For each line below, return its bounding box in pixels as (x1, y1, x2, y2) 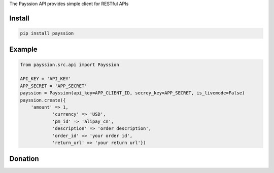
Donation (9, 155, 39, 163)
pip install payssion (20, 30, 74, 36)
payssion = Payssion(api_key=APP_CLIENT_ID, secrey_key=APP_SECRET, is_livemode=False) (20, 90, 245, 96)
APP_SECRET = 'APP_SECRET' (20, 83, 87, 89)
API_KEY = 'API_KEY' (20, 76, 71, 82)
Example (9, 45, 38, 54)
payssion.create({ (20, 97, 66, 103)
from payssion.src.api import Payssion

> [Exercise brief]: Show, from the records above, every line that includes "payssion".

> [Response]:
pip install payssion (20, 30, 74, 36)
payssion = Payssion(api_key=APP_CLIENT_ID, secrey_key=APP_SECRET, is_livemode=False) (20, 90, 245, 96)
payssion.create({ (20, 97, 66, 103)
from payssion.src.api import Payssion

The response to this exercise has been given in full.